Unnamed: 0,questions,answers,url,name
0,What is an abdominal aortic aneurysm?,Your aorta carries oxygen-rich blood away from...,https://www.bhf.org.uk/informationsupport/cond...,abdominal-aortic-aneurysm
1,What are the symptoms of an abdominal aortic a...,In most cases there are no noticeable symptoms...,https://www.bhf.org.uk/informationsupport/cond...,abdominal-aortic-aneurysm
2,What are the causes of abdominal aortic aneury...,It’s not known exactly what causes abdominal a...,https://www.bhf.org.uk/informationsupport/cond...,abdominal-aortic-aneurysm
3,How is an abdominal aortic aneurysm diagnosed?,An AAA is sometimes picked up during tests for...,https://www.bhf.org.uk/informationsupport/cond...,abdominal-aortic-aneurysm
4,When should I get an abdominal aortic aneurysm...,Abdominal aortic aneurysm is far more common i...,https://www.bhf.org.uk/informationsupport/cond...,abdominal-aortic-aneurysm


In [3]:
# Récupérer les questions
questions = data["questions"].unique()

questions[0]

'What is an abdominal aortic aneurysm?'

In [4]:
# this is not production ready data!!
sentences = [sentence.lower()
             .replace('br','')
             .replace('<',"")
             .replace(">", "")
             .replace('\\',"")
             .replace('\/',"")
             for sentence in questions]


#see a sentence, and our length
print(sentences[5:6], f'\n\nLength Of Data {len(sentences)}')

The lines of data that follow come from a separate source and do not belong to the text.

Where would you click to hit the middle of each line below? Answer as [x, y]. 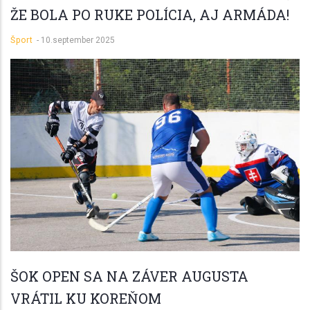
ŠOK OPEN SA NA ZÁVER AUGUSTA [129, 276]
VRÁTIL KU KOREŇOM [86, 299]
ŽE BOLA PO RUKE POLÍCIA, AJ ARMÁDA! [150, 14]
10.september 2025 [78, 40]
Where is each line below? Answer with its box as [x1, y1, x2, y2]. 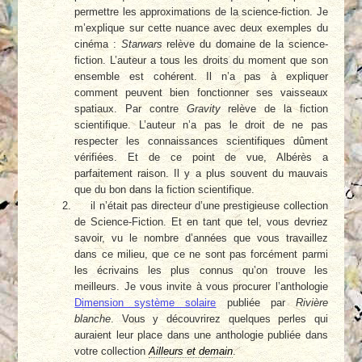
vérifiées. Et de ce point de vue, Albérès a [74, 151, 328, 164]
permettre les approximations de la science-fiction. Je [74, 6, 328, 19]
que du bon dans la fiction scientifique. [74, 183, 255, 196]
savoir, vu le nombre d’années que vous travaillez [74, 232, 328, 245]
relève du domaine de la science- [162, 38, 328, 51]
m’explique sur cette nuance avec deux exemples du [74, 22, 328, 35]
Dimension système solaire [74, 297, 217, 309]
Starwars [120, 38, 162, 51]
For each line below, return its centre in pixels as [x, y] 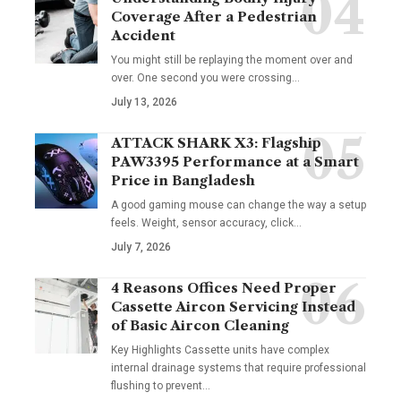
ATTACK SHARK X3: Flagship [216, 143]
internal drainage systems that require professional [239, 368]
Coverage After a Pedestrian [214, 17]
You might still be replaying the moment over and [232, 60]
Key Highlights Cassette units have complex [220, 350]
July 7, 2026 [141, 247]
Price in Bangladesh [183, 181]
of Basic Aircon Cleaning [200, 326]
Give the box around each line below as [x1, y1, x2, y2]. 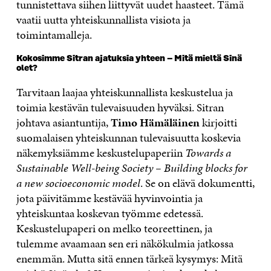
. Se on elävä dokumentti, [140, 174, 255, 191]
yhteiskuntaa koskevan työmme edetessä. [16, 204, 203, 221]
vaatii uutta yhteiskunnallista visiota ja [16, 11, 191, 28]
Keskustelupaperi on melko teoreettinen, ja [16, 220, 212, 237]
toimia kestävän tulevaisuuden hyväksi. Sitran [16, 99, 224, 116]
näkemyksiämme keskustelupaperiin [16, 144, 185, 161]
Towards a [184, 144, 231, 161]
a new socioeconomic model [16, 174, 140, 191]
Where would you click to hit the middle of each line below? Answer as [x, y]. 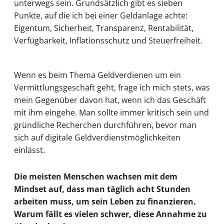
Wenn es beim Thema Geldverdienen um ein [97, 75]
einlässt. [29, 150]
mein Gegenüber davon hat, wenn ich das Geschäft [110, 100]
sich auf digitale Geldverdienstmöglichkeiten [97, 137]
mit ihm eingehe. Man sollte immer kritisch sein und [111, 112]
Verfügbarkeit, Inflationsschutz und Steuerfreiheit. [108, 40]
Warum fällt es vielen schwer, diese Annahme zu [110, 214]
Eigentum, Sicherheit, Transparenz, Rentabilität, [104, 28]
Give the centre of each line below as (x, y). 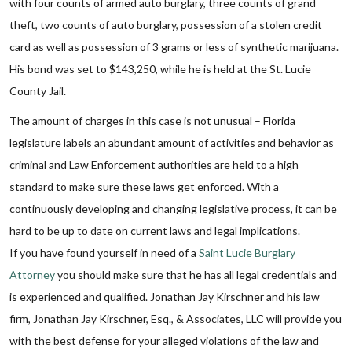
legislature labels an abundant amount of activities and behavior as (172, 143)
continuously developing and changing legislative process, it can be (173, 209)
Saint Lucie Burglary (247, 253)
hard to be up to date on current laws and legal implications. (155, 231)
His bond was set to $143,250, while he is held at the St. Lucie (160, 69)
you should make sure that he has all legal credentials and (196, 275)
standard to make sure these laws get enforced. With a (144, 187)
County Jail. (38, 91)
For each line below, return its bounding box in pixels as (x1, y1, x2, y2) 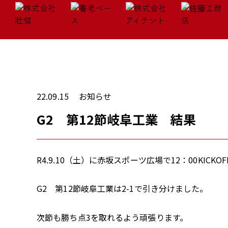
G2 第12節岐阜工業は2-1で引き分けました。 (37, 182, 208, 195)
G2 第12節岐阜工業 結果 (37, 110, 196, 128)
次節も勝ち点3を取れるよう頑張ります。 (37, 211, 188, 223)
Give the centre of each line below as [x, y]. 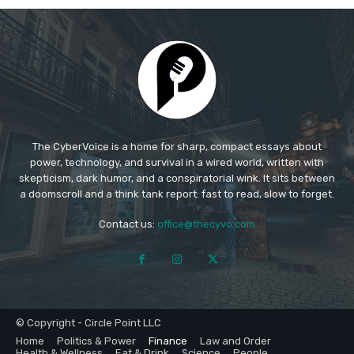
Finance [168, 341]
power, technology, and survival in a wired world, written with [177, 163]
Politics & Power [96, 341]
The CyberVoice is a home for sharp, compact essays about [177, 147]
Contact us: [128, 224]
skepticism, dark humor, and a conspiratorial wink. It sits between [177, 179]
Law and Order [235, 341]
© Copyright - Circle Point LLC [88, 323]
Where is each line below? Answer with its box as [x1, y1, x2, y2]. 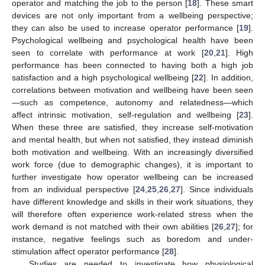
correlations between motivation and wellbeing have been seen [12, 85, 253, 95]
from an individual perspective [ [12, 184, 135, 194]
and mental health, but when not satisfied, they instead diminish [12, 134, 253, 144]
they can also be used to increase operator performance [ [12, 22, 239, 33]
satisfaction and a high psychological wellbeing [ [12, 72, 194, 82]
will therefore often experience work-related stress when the [12, 209, 253, 219]
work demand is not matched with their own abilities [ [12, 221, 214, 231]
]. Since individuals [180, 184, 253, 194]
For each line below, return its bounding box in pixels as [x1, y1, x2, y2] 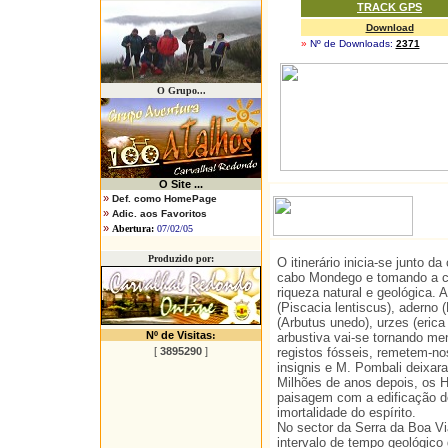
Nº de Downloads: [306, 38, 393, 49]
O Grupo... [156, 85, 206, 96]
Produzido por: [148, 253, 214, 264]
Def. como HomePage [112, 193, 217, 204]
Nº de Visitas [146, 329, 212, 341]
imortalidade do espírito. [277, 405, 416, 420]
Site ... [171, 178, 203, 190]
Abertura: [112, 223, 154, 234]
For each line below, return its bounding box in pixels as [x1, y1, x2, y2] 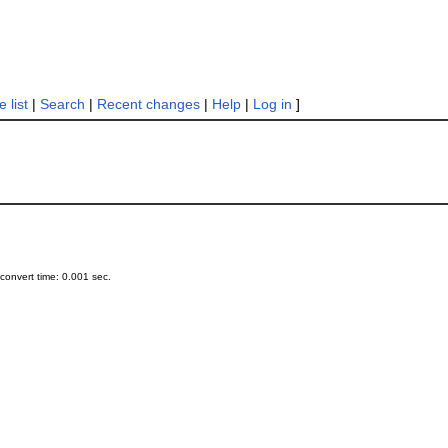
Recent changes [96, 96, 200, 112]
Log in [252, 96, 292, 112]
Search [39, 96, 85, 112]
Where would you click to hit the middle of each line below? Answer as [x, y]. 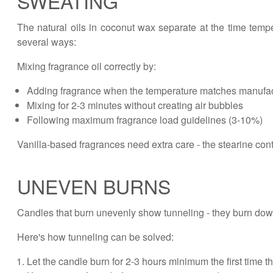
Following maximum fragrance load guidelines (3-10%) [145, 120]
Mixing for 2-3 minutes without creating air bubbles [135, 105]
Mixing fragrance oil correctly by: [87, 66]
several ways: [47, 42]
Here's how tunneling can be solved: [95, 237]
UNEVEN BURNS [94, 186]
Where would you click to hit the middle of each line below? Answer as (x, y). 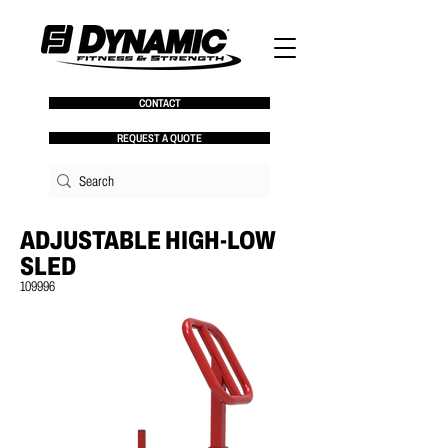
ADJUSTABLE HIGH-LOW (148, 240)
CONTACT (159, 103)
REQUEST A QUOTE (159, 138)
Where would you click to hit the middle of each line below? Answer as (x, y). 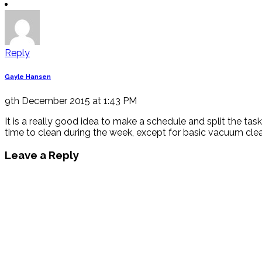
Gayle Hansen (28, 77)
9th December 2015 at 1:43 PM (71, 101)
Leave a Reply (42, 155)
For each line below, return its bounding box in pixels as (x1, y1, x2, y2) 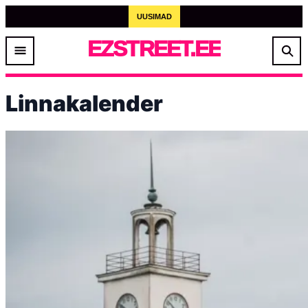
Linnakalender (5, 90, 163, 118)
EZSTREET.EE (87, 36, 221, 61)
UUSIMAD (136, 12, 172, 21)
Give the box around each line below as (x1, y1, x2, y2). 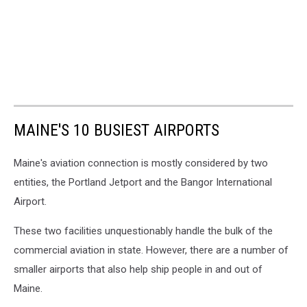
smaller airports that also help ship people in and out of (14, 262, 262, 275)
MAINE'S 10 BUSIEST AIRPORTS (14, 120, 219, 140)
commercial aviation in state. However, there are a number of (14, 243, 288, 256)
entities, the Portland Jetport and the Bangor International (14, 175, 272, 188)
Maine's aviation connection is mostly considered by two (14, 156, 268, 169)
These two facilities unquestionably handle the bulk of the (14, 224, 273, 237)
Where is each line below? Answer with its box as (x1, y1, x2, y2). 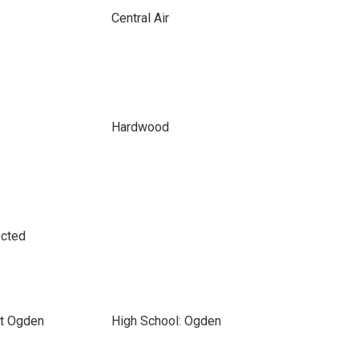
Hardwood (111, 119, 169, 135)
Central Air (111, 10, 169, 26)
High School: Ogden (111, 313, 221, 329)
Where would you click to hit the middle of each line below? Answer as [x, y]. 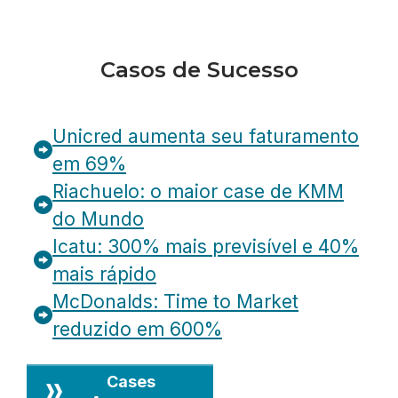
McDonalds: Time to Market [175, 301]
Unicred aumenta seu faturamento [206, 136]
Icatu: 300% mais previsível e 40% [206, 246]
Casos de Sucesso [199, 69]
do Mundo [98, 219]
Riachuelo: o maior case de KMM [198, 191]
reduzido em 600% [137, 329]
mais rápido [104, 274]
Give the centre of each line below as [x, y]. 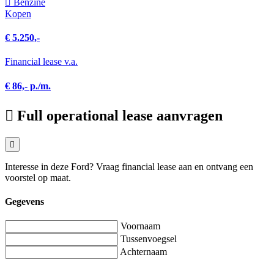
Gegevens [24, 202]
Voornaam [140, 226]
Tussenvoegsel [149, 239]
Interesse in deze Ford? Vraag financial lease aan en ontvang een [129, 166]
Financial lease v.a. [41, 62]
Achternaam [143, 252]
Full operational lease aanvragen [120, 115]
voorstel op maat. [38, 177]
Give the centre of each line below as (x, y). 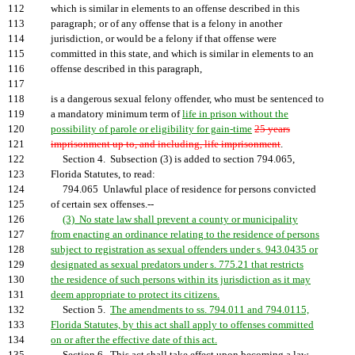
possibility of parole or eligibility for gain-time (151, 129)
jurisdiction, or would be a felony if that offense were (164, 39)
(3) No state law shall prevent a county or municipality (180, 219)
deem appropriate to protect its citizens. (135, 295)
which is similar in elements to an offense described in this (175, 9)
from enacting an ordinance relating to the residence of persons (185, 235)
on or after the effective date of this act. (134, 340)
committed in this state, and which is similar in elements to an (182, 54)
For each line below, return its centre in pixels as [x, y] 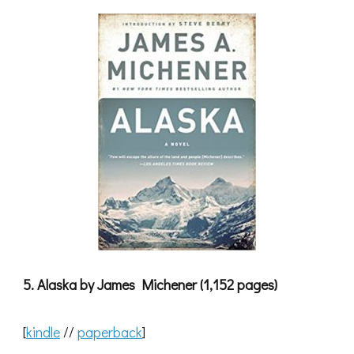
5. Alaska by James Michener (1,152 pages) [150, 285]
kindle [43, 332]
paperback [110, 332]
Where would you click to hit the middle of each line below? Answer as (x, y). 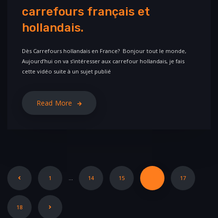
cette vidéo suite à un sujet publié (66, 71)
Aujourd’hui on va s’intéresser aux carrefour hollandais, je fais (103, 61)
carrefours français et (86, 11)
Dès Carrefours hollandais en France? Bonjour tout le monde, (104, 51)
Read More (54, 103)
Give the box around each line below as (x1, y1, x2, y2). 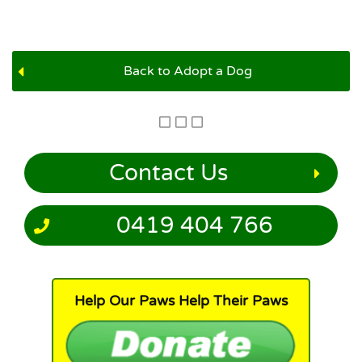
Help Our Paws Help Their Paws (74, 293, 288, 310)
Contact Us (109, 159, 228, 187)
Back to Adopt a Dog (123, 63, 252, 80)
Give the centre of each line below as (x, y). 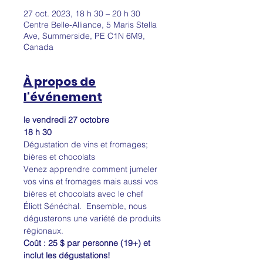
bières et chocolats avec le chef (85, 194)
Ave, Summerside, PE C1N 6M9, (84, 36)
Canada (38, 47)
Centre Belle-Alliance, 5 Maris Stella (90, 25)
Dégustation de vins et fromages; (87, 144)
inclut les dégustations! (67, 255)
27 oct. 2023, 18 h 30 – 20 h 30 (82, 14)
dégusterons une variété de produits (93, 218)
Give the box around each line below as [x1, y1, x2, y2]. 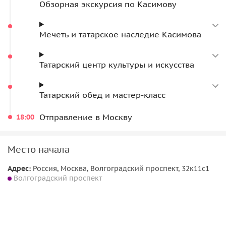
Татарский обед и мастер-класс [39, 89, 165, 100]
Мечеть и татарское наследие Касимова [39, 29, 201, 39]
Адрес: [8, 163, 31, 173]
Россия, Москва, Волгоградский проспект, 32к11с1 [31, 163, 209, 173]
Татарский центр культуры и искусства [39, 59, 194, 70]
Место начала [8, 143, 70, 155]
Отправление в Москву [39, 111, 132, 122]
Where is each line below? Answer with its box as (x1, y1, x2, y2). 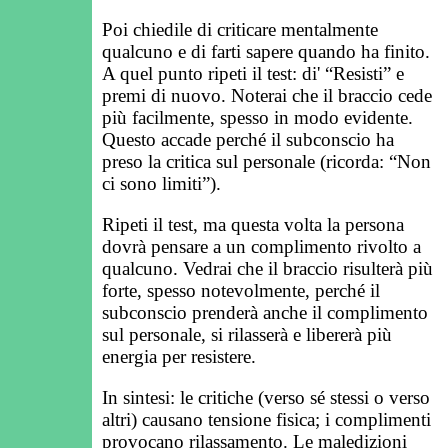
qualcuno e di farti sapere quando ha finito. (102, 40, 430, 62)
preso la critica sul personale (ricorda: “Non (102, 150, 431, 172)
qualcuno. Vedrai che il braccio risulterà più (102, 258, 433, 280)
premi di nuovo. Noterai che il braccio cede (102, 84, 432, 106)
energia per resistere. (102, 346, 256, 368)
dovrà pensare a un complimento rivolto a (102, 236, 421, 258)
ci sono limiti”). (102, 172, 221, 194)
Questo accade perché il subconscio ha (102, 128, 394, 150)
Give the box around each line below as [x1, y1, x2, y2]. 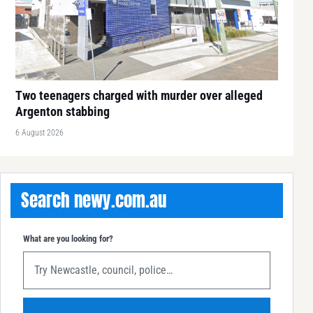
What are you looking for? [23, 233, 113, 244]
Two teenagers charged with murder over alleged [15, 87, 263, 103]
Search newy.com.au [21, 187, 166, 213]
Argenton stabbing [15, 103, 110, 119]
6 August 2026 [15, 127, 64, 138]
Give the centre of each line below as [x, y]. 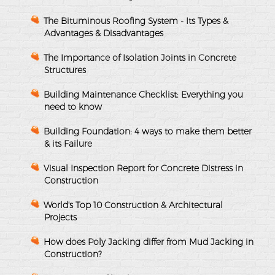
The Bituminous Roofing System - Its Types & [136, 21]
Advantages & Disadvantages [104, 33]
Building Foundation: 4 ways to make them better [148, 131]
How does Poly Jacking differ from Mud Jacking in [149, 242]
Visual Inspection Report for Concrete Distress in [143, 168]
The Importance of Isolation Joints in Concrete [140, 57]
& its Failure [68, 143]
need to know [73, 107]
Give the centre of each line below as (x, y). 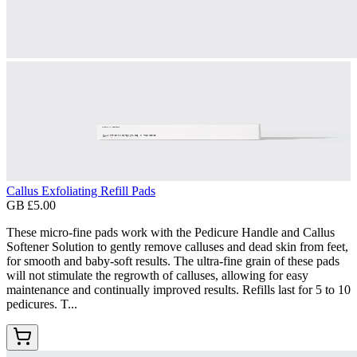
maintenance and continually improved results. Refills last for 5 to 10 (178, 290)
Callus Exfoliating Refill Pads (81, 191)
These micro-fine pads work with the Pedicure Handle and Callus (171, 233)
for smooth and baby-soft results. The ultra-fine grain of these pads (173, 261)
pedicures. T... (42, 304)
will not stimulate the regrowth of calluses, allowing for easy (157, 276)
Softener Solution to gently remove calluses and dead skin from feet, (177, 247)
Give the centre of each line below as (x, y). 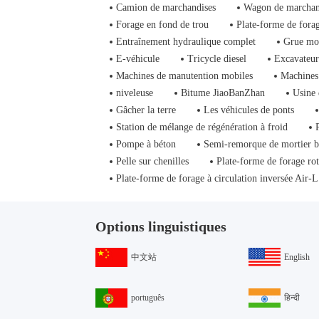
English (297, 257)
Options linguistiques (161, 226)
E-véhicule (138, 59)
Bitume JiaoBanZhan (223, 93)
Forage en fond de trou (163, 25)
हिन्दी (292, 298)
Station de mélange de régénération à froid (202, 127)
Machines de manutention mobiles (185, 76)

['how can an abdominal aortic aneurysm be treated?'] 

Length Of Data 569


In [5]:
our_sentence_origine = 'What are the symptoms of an abdominal aortic aneurysm?'
our_sentence = 'What signs and symptoms indicate the presence of an abdominal aortic aneurysm?'

In [6]:
# lets embed our sentence
my_embedding = model.encode(our_sentence)

# lets embed the corpus
embeddings = model.encode(sentences)

#Compute cosine similarity between my sentence, and each one in the corpus
cos_sim = util.cos_sim(my_embedding, embeddings)

# lets go through our array and find our best one!
# remember, we want the highest value here (highest cosine similiarity)
winners = []
for arr in cos_sim:
    for i, each_val in enumerate(arr):
        winners.append([sentences[i],each_val, i])

# lets get the top 2 sentences
final_winners = sorted(winners, key=lambda x: x[1], reverse=True)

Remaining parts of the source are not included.